### [Data shown]
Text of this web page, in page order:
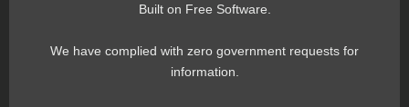
Built on Free Software.
We have complied with zero government requests for
information.
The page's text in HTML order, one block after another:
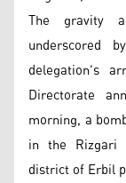
The gravity
underscored
delegation's
Directorate
morning, a
in the Rizgari
district of Erbil
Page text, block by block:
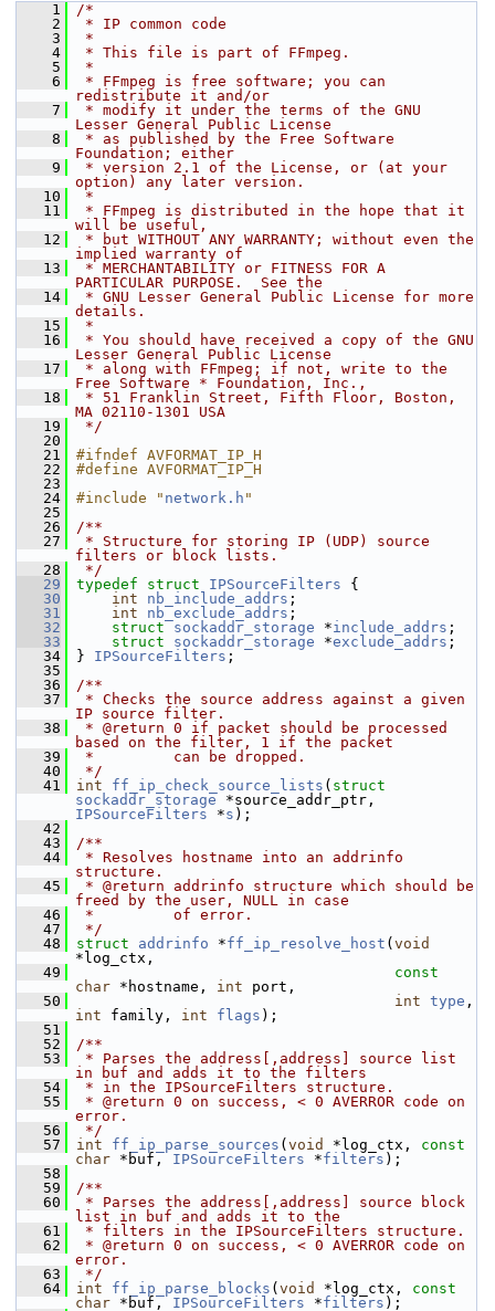
    1
/*
    2
* IP common code
    3
*
    4
* This file is part of FFmpeg.
    5
*
    6
* FFmpeg is free software; you can
redistribute it and/or
    7
* modify it under the terms of the GNU
Lesser General Public License
    8
* as published by the Free Software
Foundation; either
    9
* version 2.1 of the License, or (at your
option) any later version.
   10
*
   11
* FFmpeg is distributed in the hope that it
will be useful,
   12
* but WITHOUT ANY WARRANTY; without even the
implied warranty of
   13
* MERCHANTABILITY or FITNESS FOR A
PARTICULAR PURPOSE.  See the
   14
* GNU Lesser General Public License for more
details.
   15
*
   16
* You should have received a copy of the GNU
Lesser General Public License
   17
* along with FFmpeg; if not, write to the
Free Software * Foundation, Inc.,
   18
* 51 Franklin Street, Fifth Floor, Boston,
MA 02110-1301 USA
   19
*/
   20
   21
#ifndef AVFORMAT_IP_H
   22
#define AVFORMAT_IP_H
   23
   24
#include " network.h "
   25
   26
/**
   27
* Structure for storing IP (UDP) source
filters or block lists.
   28
*/
   29
typedef struct IPSourceFilters {
   30
int nb_include_addrs ;
   31
int nb_exclude_addrs ;
   32
struct sockaddr_storage *include_addrs ;
   33
struct sockaddr_storage *exclude_addrs ;
   34
} IPSourceFilters ;
   35
   36
/**
   37
* Checks the source address against a given
IP source filter.
   38
* @return 0 if packet should be processed
based on the filter, 1 if the packet
   39
*         can be dropped.
   40
*/
   41
int ff_ip_check_source_lists ( struct
sockaddr_storage
IPSourceFilters *s );
   42
   43
/**
   44
* Resolves hostname into an addrinfo
structure.
   45
* @return addrinfo structure which should be
freed by the user, NULL in case
   46
*         of error.
   47
*/
   48
struct addrinfo *ff_ip_resolve_host ( void
*log_ctx,
   49
const
char *hostname, int port,
   50
int type
int family, int flags );
   51
   52
/**
   53
* Parses the address[,address] source list
in buf and adds it to the filters
   54
* in the IPSourceFilters structure.
   55
* @return 0 on success, < 0 AVERROR code on
error.
   56
*/
   57
int ff_ip_parse_sources ( void *log_ctx, const
char *buf, IPSourceFilters *filters );
   58
   59
/**
   60
* Parses the address[,address] source block
list in buf and adds it to the
   61
* filters in the IPSourceFilters structure.
   62
* @return 0 on success, < 0 AVERROR code on
error.
   63
*/
   64
int ff_ip_parse_blocks ( void *log_ctx, const
char *buf, IPSourceFilters *filters );

### [To do]
The response should hold only an exact retyping of the lines from the beginning of the data through the line containing "software; you can", both ends kept, pictures omitted.

### [Exercise output]
Text of this web page, in page order:
Built on Free Software.
We have complied with zero government requests for
information.
The page's text in HTML order, one block after another:
The gravity
underscored
delegation's
Directorate
morning, a
in the Rizgari
district of Erbil
Page text, block by block:
    1
/*
    2
* IP common code
    3
*
    4
* This file is part of FFmpeg.
    5
*
    6
* FFmpeg is free software; you can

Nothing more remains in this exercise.